> _What to produce_
Please repeat exactly the lines below from the one containing "diagnosing diseases, and" down to the one containing "Businesses now rely", both included, and nothing else.

> _Dataset excerpts_
—————
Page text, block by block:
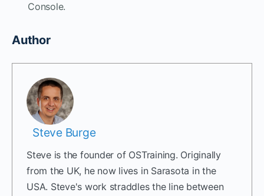
Console.
Author
Steve Burge
Steve is the founder of OSTraining. Originally
from the UK, he now lives in Sarasota in the
USA. Steve's work straddles the line between
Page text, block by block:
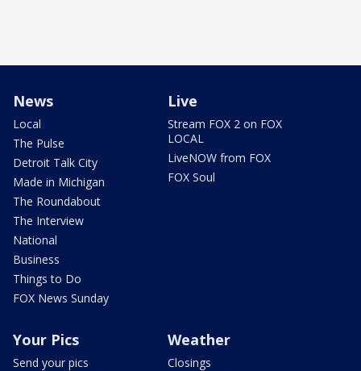
News
Local
The Pulse
Detroit Talk City
Made in Michigan
The Roundabout
The Interview
National
Business
Things to Do
FOX News Sunday
Live
Stream FOX 2 on FOX
LOCAL
LiveNOW from FOX
FOX Soul
Your Pics
Send your pics
Weather
Closings
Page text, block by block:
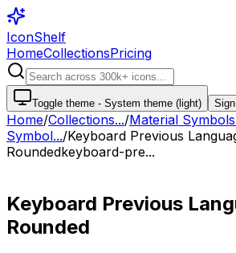
IconShelf
HomeCollectionsPricing
Toggle theme - System theme (light)
Home/Collections.../Material Symbols
Symbol.../Keyboard Previous
Roundedkeyboard-pre...
Keyboard Previous
Rounded
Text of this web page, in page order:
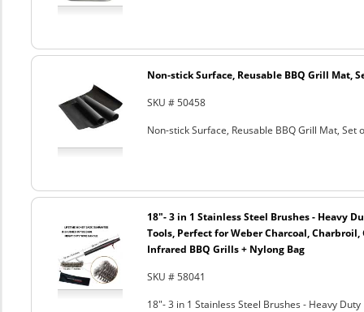
Non-stick Surface, Reusable BBQ Grill Mat,
SKU # 50458
Non-stick Surface, Reusable BBQ Grill Mat, Set
18"- 3 in 1 Stainless Steel Brushes - Heavy
Tools, Perfect for Weber Charcoal, Charbroil,
Infrared BBQ Grills + Nylong Bag
SKU # 58041
18"- 3 in 1 Stainless Steel Brushes - Heavy
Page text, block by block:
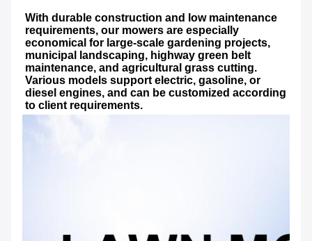
With durable construction and low maintenance
requirements, our mowers are especially
economical for large-scale gardening projects,
municipal landscaping, highway green belt
maintenance, and agricultural grass cutting.
Various models support electric, gasoline, or
diesel engines, and can be customized according
to client requirements.
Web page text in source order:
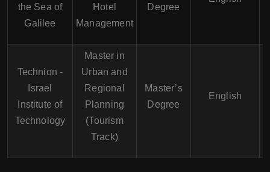
the Sea of
Galilee
Hotel
Management
Degree
Technion -
Israel
Institute of
Technology
Master in
Urban and
Regional
Planning
(Tourism
Track)
Master’s
Degree
English
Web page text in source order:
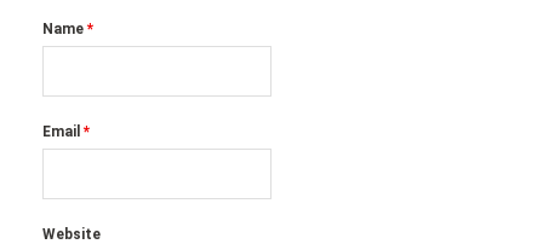
Name *
Email *
Website
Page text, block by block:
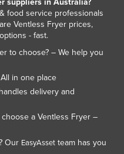
food service professionals
Ventless Fryer prices,
- fast.
to choose? – We help you
in one place
delivery and
a Ventless Fryer –
Our EasyAssetteam has you
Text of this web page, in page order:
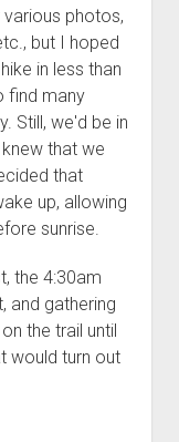
photos,
but I hoped
in less than
find many
Still, we'd be in
that we
that
up, allowing
sunrise.
the 4:30am
and gathering
the trail until
would turn out
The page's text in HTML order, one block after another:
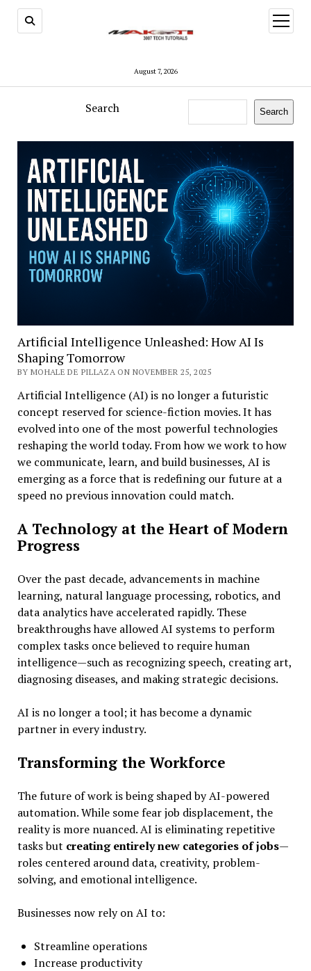
August 7, 2026
open
menu
Search Search
Artificial Intelligence Unleashed: How AI Is
Shaping Tomorrow
BY MOHALE DE PILLAZA ON NOVEMBER 25, 2025
Artificial Intelligence (AI) is no longer a futuristic
concept reserved for science-fiction movies. It has
evolved into one of the most powerful technologies
reshaping the world today. From how we work to how
we communicate, learn, and build businesses, AI is
emerging as a force that is redefining our future at a
speed no previous innovation could match.
A Technology at the Heart of Modern
Progress
Over the past decade, advancements in machine
learning, natural language processing, robotics, and
data analytics have accelerated rapidly. These
breakthroughs have allowed AI systems to perform
complex tasks once believed to require human
intelligence—such as recognizing speech, creating art,
diagnosing diseases, and making strategic decisions.
AI is no longer a tool; it has become a dynamic
partner in every industry.
Transforming the Workforce
The future of work is being shaped by AI-powered
automation. While some fear job displacement, the
reality is more nuanced. AI is eliminating repetitive
tasks but creating entirely new categories of jobs—
roles centered around data, creativity, problem-
solving, and emotional intelligence.
Businesses now rely on AI to:
Streamline operations
Increase productivity
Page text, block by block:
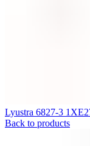
Lyustra 6827-3
Back to products
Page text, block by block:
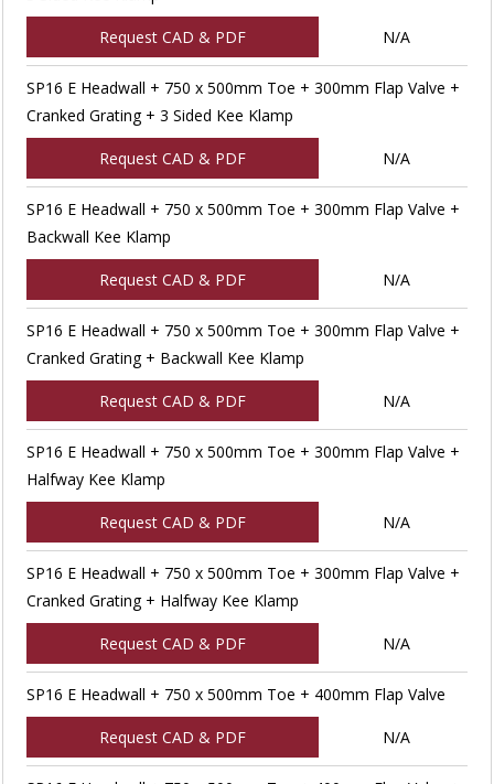
Request CAD & PDF N/A
SP16 E Headwall + 750 x 500mm Toe + 300mm Flap Valve +
Cranked Grating + 3 Sided Kee Klamp
Request CAD & PDF N/A
SP16 E Headwall + 750 x 500mm Toe + 300mm Flap Valve +
Backwall Kee Klamp
Request CAD & PDF N/A
SP16 E Headwall + 750 x 500mm Toe + 300mm Flap Valve +
Cranked Grating + Backwall Kee Klamp
Request CAD & PDF N/A
SP16 E Headwall + 750 x 500mm Toe + 300mm Flap Valve +
Halfway Kee Klamp
Request CAD & PDF N/A
SP16 E Headwall + 750 x 500mm Toe + 300mm Flap Valve +
Cranked Grating + Halfway Kee Klamp
Request CAD & PDF N/A
SP16 E Headwall + 750 x 500mm Toe + 400mm Flap Valve
Request CAD & PDF N/A
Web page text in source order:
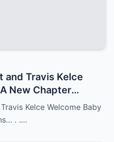
and Travis Kelce
New Chapter
Kelce Welcome Baby
. .…
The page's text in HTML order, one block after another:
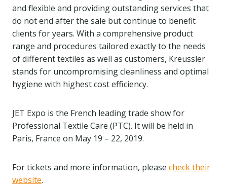
and flexible and providing outstanding services that
do not end after the sale but continue to benefit
clients for years. With a comprehensive product
range and procedures tailored exactly to the needs
of different textiles as well as customers, Kreussler
stands for uncompromising cleanliness and optimal
hygiene with highest cost efficiency.
JET Expo is the French leading trade show for
Professional Textile Care (PTC). It will be held in
Paris, France on May 19 – 22, 2019.
For tickets and more information, please check their
website.
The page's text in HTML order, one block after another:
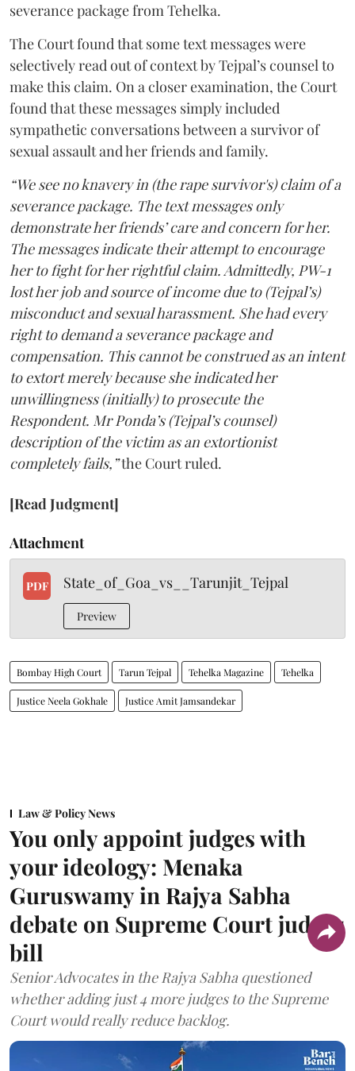
severance package from Tehelka.
The Court found that some text messages were
selectively read out of context by Tejpal’s counsel to
make this claim. On a closer examination, the Court
found that these messages simply included
sympathetic conversations between a survivor of
sexual assault and her friends and family.
“We see no knavery in (the rape survivor's) claim of a
severance package. The text messages only
demonstrate her friends’ care and concern for her.
The messages indicate their attempt to encourage
her to fight for her rightful claim. Admittedly, PW-1
lost her job and source of income due to (Tejpal’s)
misconduct and sexual harassment. She had every
right to demand a severance package and
compensation. This cannot be construed as an intent
to extort merely because she indicated her
unwillingness (initially) to prosecute the
Respondent. Mr Ponda’s (Tejpal’s counsel)
description of the victim as an extortionist
completely fails,”the Court ruled.
[Read Judgment]
Attachment
PDF State_of_Goa_vs__Tarunjit_Tejpal
Preview
Bombay High Court Tarun Tejpal Tehelka Magazine Tehelka
Justice Neela Gokhale Justice Amit Jamsandekar
Law & Policy News
You only appoint judges with
your ideology: Menaka
Guruswamy in Rajya Sabha
debate on Supreme Court judges
bill
Senior Advocates in the Rajya Sabha questioned
whether adding just 4 more judges to the Supreme
Court would really reduce backlog.
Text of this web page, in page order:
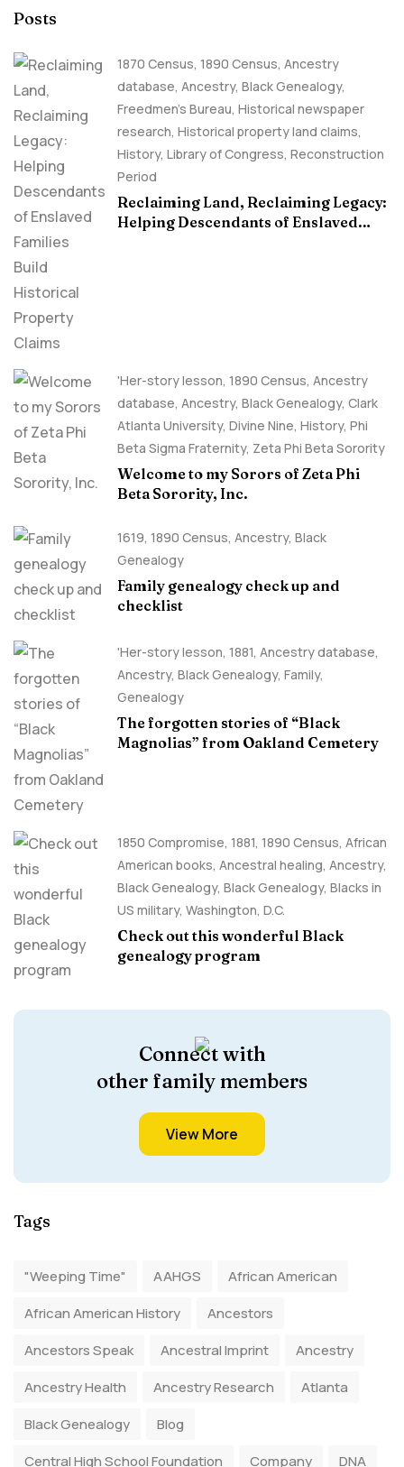
Posts
1870 Census, 1890 Census, Ancestry
database, Ancestry, Black Genealogy,
Freedmen's Bureau, Historical newspaper
research, Historical property land claims,
History, Library of Congress, Reconstruction
Period
Reclaiming Land, Reclaiming Legacy:
Helping Descendants of Enslaved
'Her-story lesson, 1890 Census, Ancestry
database, Ancestry, Black Genealogy, Clark
Atlanta University, Divine Nine, History, Phi
Beta Sigma Fraternity, Zeta Phi Beta Sorority
Welcome to my Sorors of Zeta Phi
Beta Sorority, Inc.
1619, 1890 Census, Ancestry, Black
Genealogy
Family genealogy check up and
checklist
'Her-story lesson, 1881, Ancestry database,
Ancestry, Black Genealogy, Family,
Genealogy
The forgotten stories of “Black
Magnolias” from Oakland Cemetery
1850 Compromise, 1881, 1890 Census, African
American books, Ancestral healing, Ancestry,
Black Genealogy, Black Genealogy, Blacks in
US military, Washington, D.C.
Check out this wonderful Black
genealogy program
Connect with
other family members
View More
Tags
"Weeping Time" AAHGS
African American
African American History
Ancestors
Ancestors Speak
Ancestral Imprint
Ancestry
Ancestry Health
Ancestry Research
Atlanta
Black Genealogy
Blog
Central High School Foundation
Company
DNA
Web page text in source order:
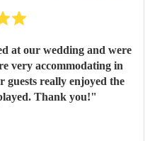
day special, we couldn't
highly. Thank you for
at our wedding and were
very accommodating in
guests really enjoyed the
Thank you!"
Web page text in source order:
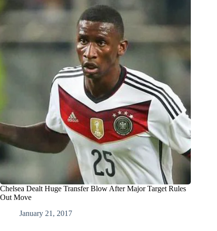
Chelsea Dealt Huge Transfer Blow After Major Target Rules
Out Move
January 21, 2017
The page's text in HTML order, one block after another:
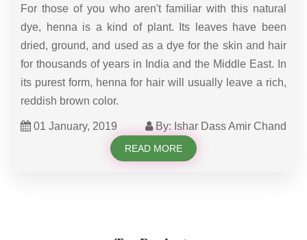
For those of you who aren't familiar with this natural
dye, henna is a kind of plant. Its leaves have been
dried, ground, and used as a dye for the skin and hair
for thousands of years in India and the Middle East. In
its purest form, henna for hair will usually leave a rich,
reddish brown color.
01 January, 2019 By: Ishar Dass Amir Chand
READ MORE
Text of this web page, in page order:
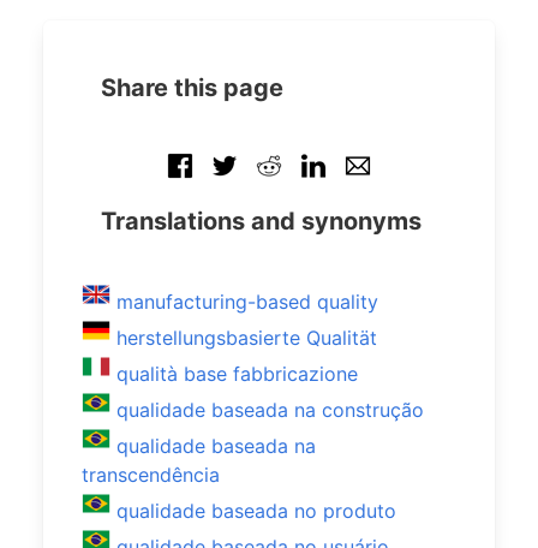
Share this page
Translations and synonyms
manufacturing-based quality
herstellungsbasierte Qualität
qualità base fabbricazione
qualidade baseada na construção
qualidade baseada na
transcendência
qualidade baseada no produto
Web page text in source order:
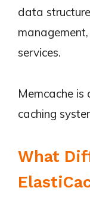
data
services.
Memcache
caching
What
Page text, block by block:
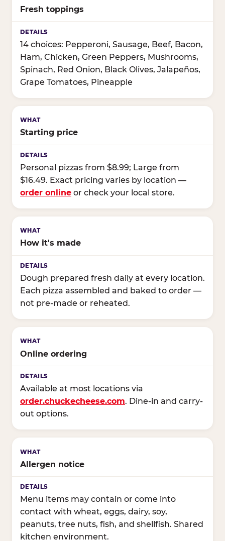
Fresh toppings
14 choices: Pepperoni, Sausage, Beef, Bacon,
Ham, Chicken, Green Peppers, Mushrooms,
Spinach, Red Onion, Black Olives, Jalapeños,
Grape Tomatoes, Pineapple
Starting price
Personal pizzas from $8.99; Large from
$16.49. Exact pricing varies by location —
order online or check your local store.
How it's made
Dough prepared fresh daily at every location.
Each pizza assembled and baked to order —
not pre-made or reheated.
Online ordering
Available at most locations via
order.chuckecheese.com. Dine-in and carry-
out options.
Allergen notice
Menu items may contain or come into
contact with wheat, eggs, dairy, soy,
peanuts, tree nuts, fish, and shellfish. Shared
kitchen environment.
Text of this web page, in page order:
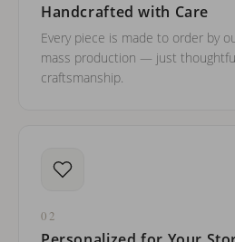
Handcrafted with Care
Every piece is made to order by
mass production — just
craftsmanship.
02
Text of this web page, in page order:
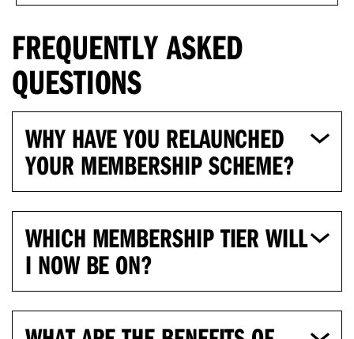
FREQUENTLY ASKED
QUESTIONS
WHY HAVE YOU RELAUNCHED
YOUR MEMBERSHIP SCHEME?
WHICH MEMBERSHIP TIER WILL
I NOW BE ON?
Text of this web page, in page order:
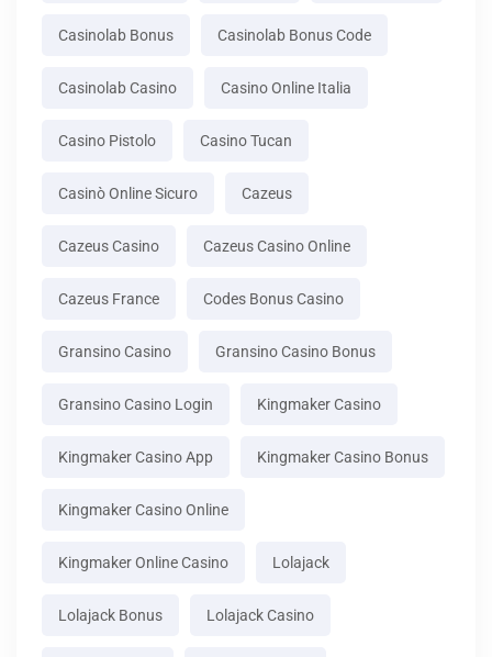
Casinolab Bonus Casinolab Bonus Code
Casinolab Casino Casino Online Italia
Casino Pistolo Casino Tucan
Casinò Online Sicuro Cazeus
Cazeus Casino Cazeus Casino Online
Cazeus France Codes Bonus Casino
Gransino Casino Gransino Casino Bonus
Gransino Casino Login Kingmaker Casino
Kingmaker Casino App Kingmaker Casino Bonus
Kingmaker Casino Online
Kingmaker Online Casino Lolajack
Lolajack Bonus Lolajack Casino
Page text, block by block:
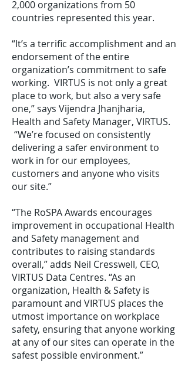
2,000 organizations from 50
countries represented this year.
“It’s a terrific accomplishment and an
endorsement of the entire
organization’s commitment to safe
working. VIRTUS is not only a great
place to work, but also a very safe
one,” says Vijendra Jhanjharia,
Health and Safety Manager, VIRTUS.
“We’re focused on consistently
delivering a safer environment to
work in for our employees,
customers and anyone who visits
our site.”
“The RoSPA Awards encourages
improvement in occupational Health
and Safety management and
contributes to raising standards
overall,” adds Neil Cresswell, CEO,
VIRTUS Data Centres. “As an
organization, Health & Safety is
paramount and VIRTUS places the
utmost importance on workplace
safety, ensuring that anyone working
at any of our sites can operate in the
safest possible environment.”
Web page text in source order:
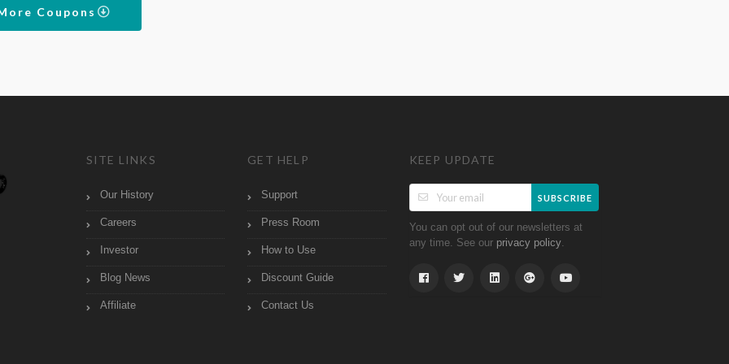
Coupons
SITE LINKS
Our History
Careers
Investor
Blog News
Affiliate
GET HELP
Support
Press Room
How to Use
Discount Guide
Contact Us
KEEP UPDATE
SUBSCRIBE
You can opt out of our newsletters at
any time. See our privacy policy.
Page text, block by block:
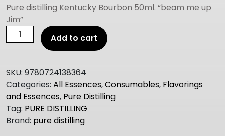
Pure distilling Kentucky Bourbon 50ml. “beam me up
Jim”
PURE
DISTILLING
Bourbon
50ml
quantity
Add to cart
SKU: 9780724138364
Categories: All Essences,Consumables, Flavorings
and Essences, Pure Distilling
Tag: PURE DISTILLING
Brand: pure distilling
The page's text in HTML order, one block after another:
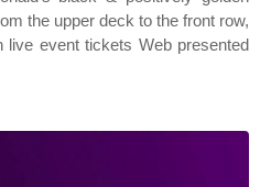
the upper deck to the front row,
event tickets Web presented
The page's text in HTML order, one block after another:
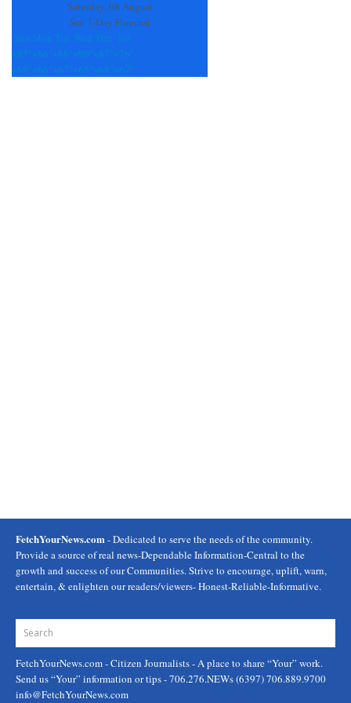
Saturday, 08 August
See 7-Day Forecast
Sun Mon Tue Wed Thu
Fri
+83° +86° +86° +90° +87° +76°
+69° +66° +67° +68° +68° +67°
FetchYourNews.com- Dedicated to serve the needs of the community.
Provide a source of real news-Dependable Information-Central to the
growth and success of our Communities. Strive to encourage, uplift, warn,
entertain, & enlighten our readers/viewers- Honest-Reliable-Informative.
FetchYourNews.com- Citizen Journalists - A place to share “Your” work.
Send us “Your” information or tips - 706.276.NEWs (6397) 706.889.9700
info@FetchYourNews.com
—————
> _Response to the exercise_
diagnosing diseases, and making strategic decisions.
AI is no longer a tool; it has become a dynamic
partner in every industry.
Transforming the Workforce
The future of work is being shaped by AI-powered
automation. While some fear job displacement, the
reality is more nuanced. AI is eliminating repetitive
tasks but creating entirely new categories of jobs—
roles centered around data, creativity, problem-
solving, and emotional intelligence.
Businesses now rely on AI to:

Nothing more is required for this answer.